Discovery of new Cdc2-like kinase 4 (CLK4) inhibitors via pharmacophore exploration combined with flexible docking-based ligand/receptor contact fingerprints and machine learning†
Abstract
Cdc2-like kinase 4 (CLK4) inhibitors are of potential therapeutic value in many diseases particularly cancer. In this study, we combined extensive ligand-based pharmacophore exploration, ligand–receptor contact fingerprints generated by flexible docking, physicochemical descriptors and machine learning-quantitative structure–activity relationship (ML-QSAR) analysis to investigate the pharmacophoric/binding requirements for potent CLK4 antagonists. Several ML methods were attempted to tie these properties with anti-CLK4 bioactivities including multiple linear regression (MLR), random forests (RF), extreme gradient boosting (XGBoost), probabilistic neural network (PNN), and support vector regression (SVR). A genetic function algorithm (GFA) was combined with each method for feature selection.
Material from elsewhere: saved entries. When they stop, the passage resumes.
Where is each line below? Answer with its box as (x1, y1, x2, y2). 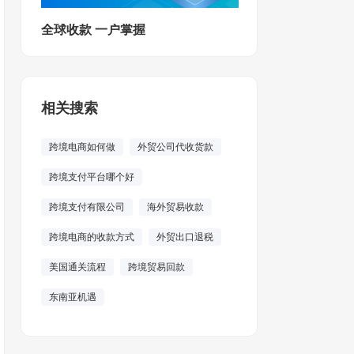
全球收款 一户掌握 (41, 23, 145, 36)
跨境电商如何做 (49, 141, 115, 153)
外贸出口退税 (156, 232, 213, 243)
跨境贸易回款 (128, 262, 185, 273)
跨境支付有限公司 (49, 201, 125, 213)
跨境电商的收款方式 (49, 232, 134, 243)
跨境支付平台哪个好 (49, 171, 134, 183)
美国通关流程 (49, 262, 106, 273)
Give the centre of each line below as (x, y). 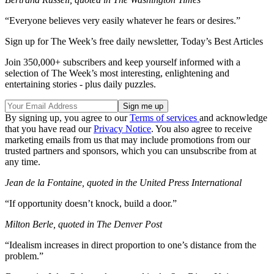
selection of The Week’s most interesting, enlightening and (117, 73)
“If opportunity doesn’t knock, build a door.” (91, 204)
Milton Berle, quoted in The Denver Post (83, 224)
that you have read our (49, 129)
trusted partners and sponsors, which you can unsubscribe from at (131, 151)
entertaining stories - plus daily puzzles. (80, 84)
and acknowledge (233, 118)
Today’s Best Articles (222, 42)
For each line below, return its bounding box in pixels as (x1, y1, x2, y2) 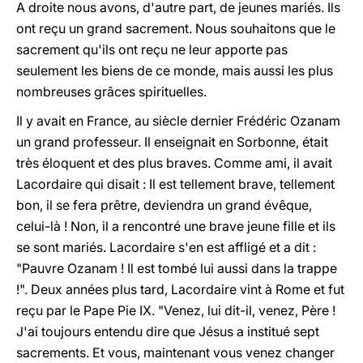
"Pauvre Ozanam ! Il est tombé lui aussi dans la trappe (16, 260, 337, 276)
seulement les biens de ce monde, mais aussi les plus (16, 62, 333, 79)
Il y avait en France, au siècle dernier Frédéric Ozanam (16, 113, 340, 129)
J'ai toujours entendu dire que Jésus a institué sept (16, 323, 319, 340)
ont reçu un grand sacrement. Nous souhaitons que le (16, 20, 335, 36)
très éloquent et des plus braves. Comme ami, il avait (16, 155, 332, 171)
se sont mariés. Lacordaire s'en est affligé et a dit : (16, 239, 316, 255)
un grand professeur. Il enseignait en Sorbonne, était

Eventually, GFA-SVR was found to produce the best self-consistent and predictive model. The model selected three pharmacophores, three ligand–receptor contacts and two physicochemical descriptors. The GFA-SVR model and associated pharmacophore models were used to screen the National Cancer Institute (NCI) structural database for novel CLK4 antagonists. Three potent hits were identified with the best one showing an anti-CLK4 IC50 value of 57 nM.